» WHAT YOU ARE ASKED TO DO: Pick out each line in these entries that contains the string "esta".

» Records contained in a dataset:
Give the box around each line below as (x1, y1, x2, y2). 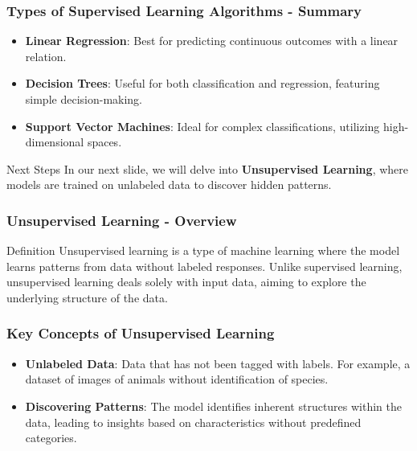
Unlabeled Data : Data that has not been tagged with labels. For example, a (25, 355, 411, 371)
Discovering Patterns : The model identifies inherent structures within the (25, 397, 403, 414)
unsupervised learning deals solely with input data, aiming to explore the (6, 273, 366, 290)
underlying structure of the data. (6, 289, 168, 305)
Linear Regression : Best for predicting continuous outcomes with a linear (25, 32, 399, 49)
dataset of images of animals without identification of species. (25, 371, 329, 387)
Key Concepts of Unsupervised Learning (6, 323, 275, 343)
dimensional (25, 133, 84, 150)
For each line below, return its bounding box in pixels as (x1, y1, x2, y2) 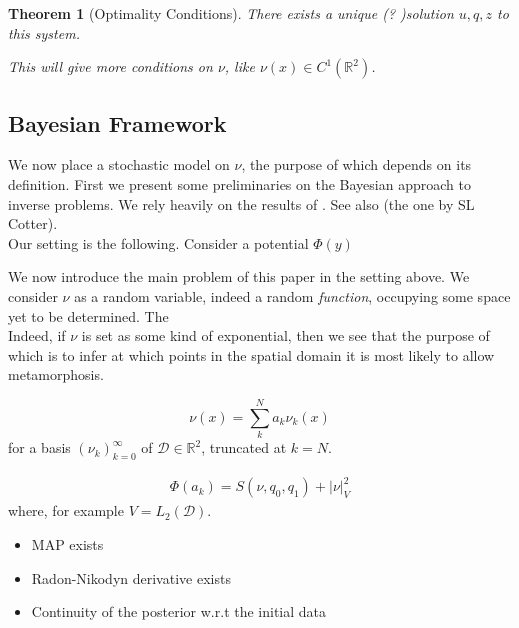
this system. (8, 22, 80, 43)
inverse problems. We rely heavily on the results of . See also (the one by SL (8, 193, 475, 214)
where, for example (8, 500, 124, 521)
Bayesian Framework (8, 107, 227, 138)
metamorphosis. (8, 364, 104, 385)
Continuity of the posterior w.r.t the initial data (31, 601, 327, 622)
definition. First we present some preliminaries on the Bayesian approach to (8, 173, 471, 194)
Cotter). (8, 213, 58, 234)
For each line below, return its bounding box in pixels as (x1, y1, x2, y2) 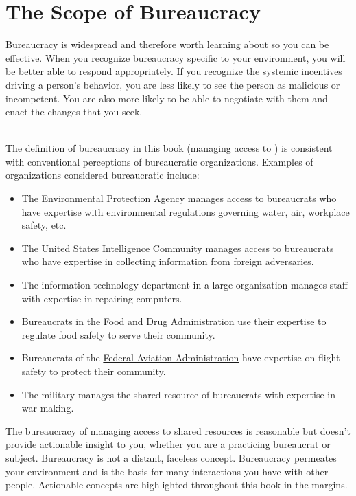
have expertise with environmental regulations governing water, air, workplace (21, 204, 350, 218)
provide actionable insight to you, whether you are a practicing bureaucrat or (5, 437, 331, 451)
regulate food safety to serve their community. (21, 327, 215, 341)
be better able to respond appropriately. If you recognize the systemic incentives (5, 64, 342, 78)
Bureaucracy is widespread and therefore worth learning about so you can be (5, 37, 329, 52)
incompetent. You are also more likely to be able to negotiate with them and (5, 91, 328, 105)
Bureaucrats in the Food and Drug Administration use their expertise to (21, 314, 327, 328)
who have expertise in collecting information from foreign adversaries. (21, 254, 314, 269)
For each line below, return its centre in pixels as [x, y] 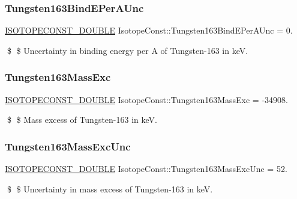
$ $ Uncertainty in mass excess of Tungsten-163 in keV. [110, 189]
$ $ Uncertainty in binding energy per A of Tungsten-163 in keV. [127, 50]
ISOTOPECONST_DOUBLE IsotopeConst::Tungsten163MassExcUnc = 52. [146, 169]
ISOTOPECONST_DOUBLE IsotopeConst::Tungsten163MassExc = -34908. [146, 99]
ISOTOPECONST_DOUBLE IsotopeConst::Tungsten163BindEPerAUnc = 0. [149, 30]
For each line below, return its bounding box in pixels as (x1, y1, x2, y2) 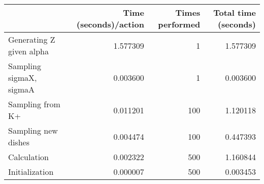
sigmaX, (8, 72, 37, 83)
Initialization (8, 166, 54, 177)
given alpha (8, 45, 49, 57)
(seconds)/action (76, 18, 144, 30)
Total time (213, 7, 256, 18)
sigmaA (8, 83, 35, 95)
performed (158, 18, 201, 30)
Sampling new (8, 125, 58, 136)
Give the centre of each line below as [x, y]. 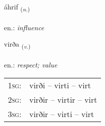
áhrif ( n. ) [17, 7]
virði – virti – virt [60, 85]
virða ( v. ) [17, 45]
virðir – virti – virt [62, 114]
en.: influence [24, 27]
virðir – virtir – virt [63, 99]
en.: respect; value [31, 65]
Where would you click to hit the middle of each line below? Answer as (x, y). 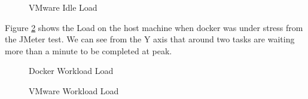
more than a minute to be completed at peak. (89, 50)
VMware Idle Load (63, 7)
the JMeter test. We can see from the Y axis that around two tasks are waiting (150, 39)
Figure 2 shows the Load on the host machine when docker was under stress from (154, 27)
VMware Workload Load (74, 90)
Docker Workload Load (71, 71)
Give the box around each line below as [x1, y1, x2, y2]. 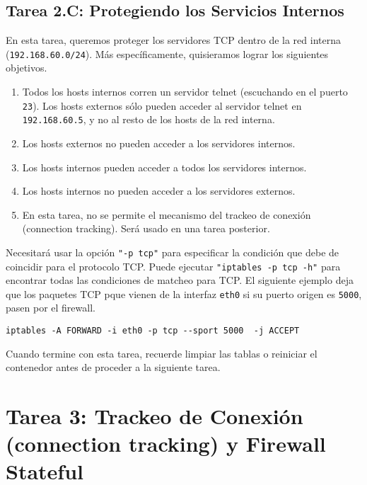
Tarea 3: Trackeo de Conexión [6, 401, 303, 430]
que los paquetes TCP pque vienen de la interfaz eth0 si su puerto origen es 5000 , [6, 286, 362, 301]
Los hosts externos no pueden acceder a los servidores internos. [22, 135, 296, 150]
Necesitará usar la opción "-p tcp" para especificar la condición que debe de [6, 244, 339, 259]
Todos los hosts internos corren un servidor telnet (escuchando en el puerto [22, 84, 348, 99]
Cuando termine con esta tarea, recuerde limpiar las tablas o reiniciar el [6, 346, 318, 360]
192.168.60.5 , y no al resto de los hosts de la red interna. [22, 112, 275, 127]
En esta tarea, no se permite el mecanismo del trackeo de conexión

» REPLY:
Cuando termine con esta tarea, recuerde limpiar las tablas o reiniciar el [6, 346, 318, 360]
En esta tarea, no se permite el mecanismo del trackeo de conexión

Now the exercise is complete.